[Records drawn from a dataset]
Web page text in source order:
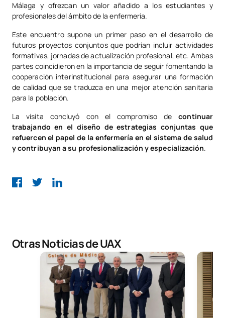
Málaga y ofrezcan un valor añadido a los estudiantes y
profesionales del ámbito de la enfermería.
Este encuentro supone un primer paso en el desarrollo de
futuros proyectos conjuntos que podrían incluir actividades
formativas, jornadas de actualización profesional, etc. Ambas
partes coincidieron en la importancia de seguir fomentando la
cooperación interinstitucional para asegurar una formación
de calidad que se traduzca en una mejor atención sanitaria
para la población.
La visita concluyó con el compromiso decontinuar
trabajando en el diseño de estrategias conjuntas que
refuercen el papel de la enfermería en el sistema de salud
y contribuyan a su profesionalización y especialización.
Otras Noticias de UAX
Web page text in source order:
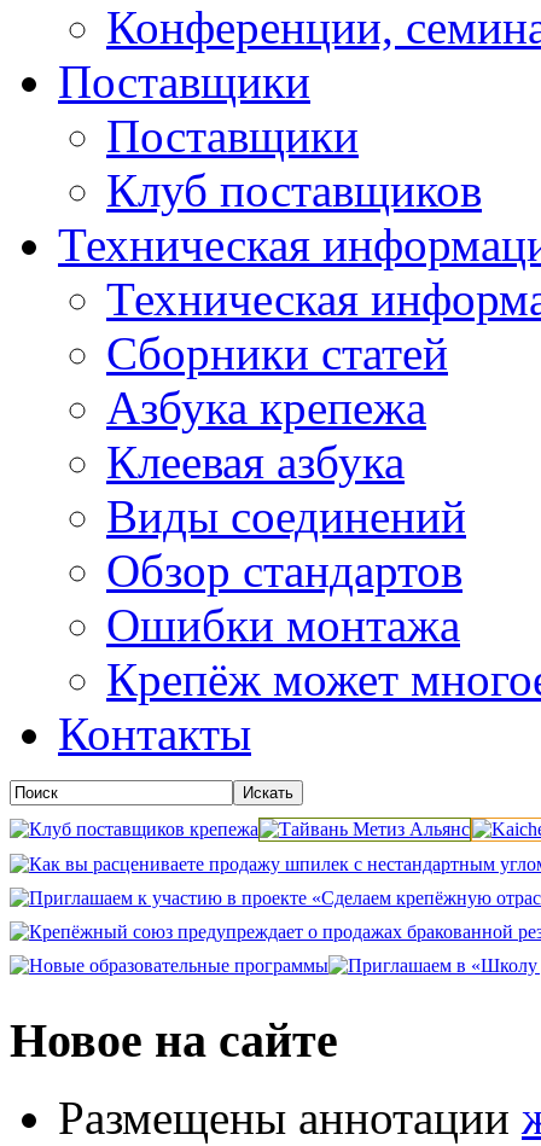
Конференции,
Поставщики
Поставщики
Клуб поставщиков
Техническая
Техническая
Сборники статей
Азбука крепежа
Клеевая азбука
Виды соединений
Обзор стандартов
Ошибки монтажа
Крепёж может
Контакты
Новое на сайте
Размещены аннотации
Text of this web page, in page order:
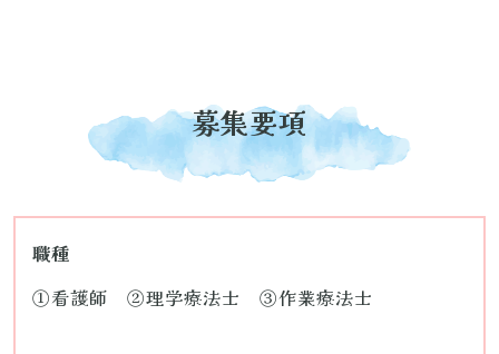
募集要項
職種
①看護師 ②理学療法士 ③作業療法士
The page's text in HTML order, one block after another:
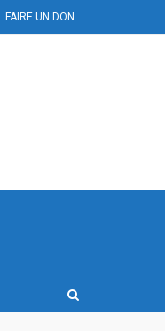
FAIRE UN DON
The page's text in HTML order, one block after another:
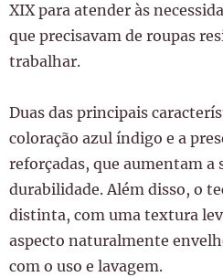
XIX para atender às
que precisavam de roupas
trabalhar.
Duas das principais
coloração azul índigo e a
reforçadas, que aumentam a
durabilidade. Além disso, o
distinta, com uma textura
aspecto naturalmente
com o uso e lavagem.
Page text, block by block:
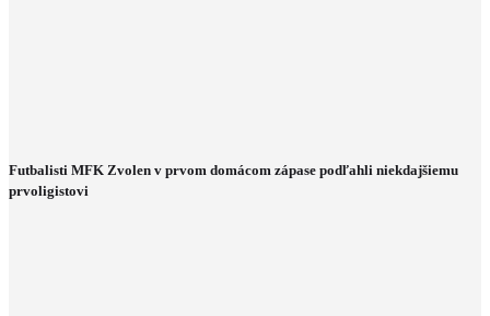
Futbalisti MFK Zvolen v prvom domácom zápase podľahli niekdajšiemu
prvoligistovi
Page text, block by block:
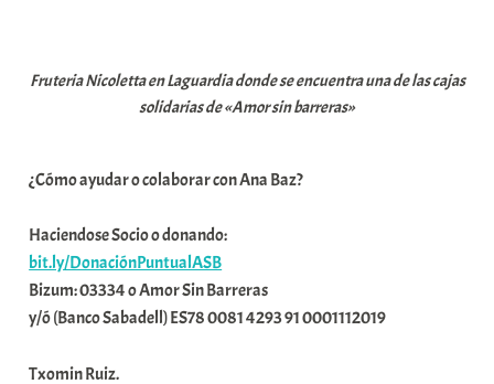
Fruteria Nicoletta en Laguardia donde se encuentra una de las cajas
solidarias de «Amor sin barreras»
¿Cómo ayudar o colaborar con Ana Baz?
Haciendose Socio o donando:
bit.ly/DonaciónPuntualASB
Bizum: 03334 o Amor Sin Barreras
y/ó (Banco Sabadell) ES78 0081 4293 91 0001112019
Txomin Ruiz.
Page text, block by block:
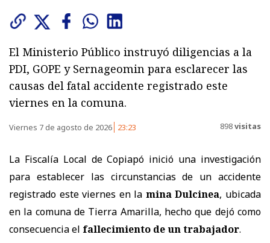
El Ministerio Público instruyó diligencias a la
PDI, GOPE y Sernageomin para esclarecer las
causas del fatal accidente registrado este
viernes en la comuna.
Viernes 7 de agosto de 2026 23:23 898visitas
La Fiscalía Local de Copiapó inició una investigación
para establecer las circunstancias de un accidente
registrado este viernes en la mina Dulcinea, ubicada
en la comuna de Tierra Amarilla, hecho que dejó como
consecuencia el fallecimiento de un trabajador.
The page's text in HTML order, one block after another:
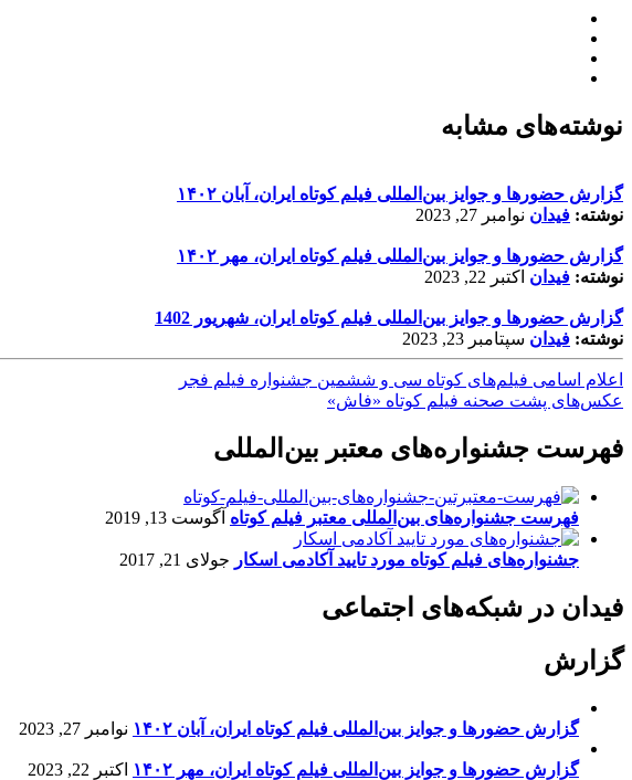
نوشته‌های مشابه
گزارش حضورها و جوایز بین‌المللی فیلم کوتاه ایران، آبان ۱۴۰۲
نوشته: فیدان نوامبر 27, 2023
گزارش حضورها و جوایز بین‌المللی فیلم کوتاه ایران، مهر ۱۴۰۲
نوشته: فیدان اکتبر 22, 2023
گزارش حضورها و جوایز بین‌المللی فیلم کوتاه ایران، شهریور 1402
نوشته: فیدان سپتامبر 23, 2023
اعلام اسامی فیلم‌های کوتاه سی و ششمین جشنواره فیلم فجر
عکس‌های پشت صحنه فیلم کوتاه «فاش»
فهرست جشنواره‌های معتبر بین‌المللی
فهرست جشنواره‌های بین‌المللی معتبر فیلم کوتاه آگوست 13, 2019
جشنواره‌های فیلم کوتاه مورد تایید آکادمی اسکار جولای 21, 2017
فیدان در شبکه‌های اجتماعی
گزارش
گزارش حضورها و جوایز بین‌المللی فیلم کوتاه ایران، آبان ۱۴۰۲ نوامبر 27, 2023
گزارش حضورها و جوایز بین‌المللی فیلم کوتاه ایران، مهر ۱۴۰۲ اکتبر 22, 2023
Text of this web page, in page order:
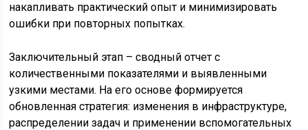
накапливать практический опыт и минимизировать
ошибки при повторных попытках.
Заключительный этап – сводный отчет с
количественными показателями и выявленными
узкими местами. На его основе формируется
обновленная стратегия: изменения в инфраструктуре,
распределении задач и применении вспомогательных
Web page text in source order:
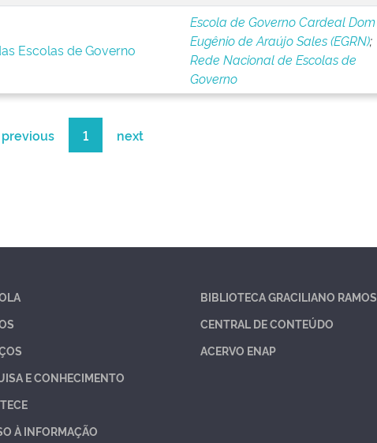
Escolas de Governo
Escola de Governo Cardeal Dom
Eugênio de Araújo Sales (EGRN);
Rede Nacional de Escolas de
Governo
previous 1 next
E CONHECIMENTO
À INFORMAÇÃO
BIBLIOTECA GRACILIANO RAMOS
CENTRAL DE CONTEÚDO
ACERVO ENAP
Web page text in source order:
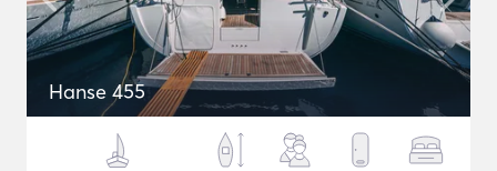
Hanse 455

● Task goal
Using the entries above, return each line that includes the word "accidente".

● Task response
causas del fatal accidente registrado este
para establecer las circunstancias de un accidente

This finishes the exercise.